Senator Sessions would become the Attorney General under a president who supports nationalizing the racist and disproven “stop and frisk,” strategy. Both Sessions and the incoming president are supporters of the DOD 1033 program which allows police department’s access to surplus military equipment including tanks, armored vehicles, grenade launchers and more. He also opposes the removal of mandatory minimum sentences and blocked efforts to reduce nonviolent drug sentencing despite wide bi-partisan support for doing so. If not enough, Senator Sessions has repeatedly voted against safe, sane, and sensible measures to stem the tide of gun violence.

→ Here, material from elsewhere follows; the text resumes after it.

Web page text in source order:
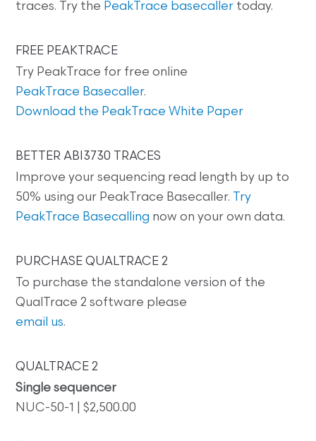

Given that these are issues our nation the attorney general is sworn to protect and enforce his nomination represents an ongoing and dangerous threat to our civic birthrights –particularly, and the right to vote.

We call upon the Senate to reject Sessions and for President-elect Donald J. Trump to replace Sessions with a nominee with a record of inclusion and commitment to protecting the civil rights of the American majority.

The NAACP does not believe that an election where the incoming president lost the popular vote by nearly 3 million votes represents a mandate to overhaul the America of the Majority. The vote remains the most important resource in making democracy real for all people.

As we have since 1909, the NAACP will continue to stand against Senator Sessions and any attempts to unravel the progress earned through the blood, sweat and tears of our people to enjoy the same rights under law as all Americans.”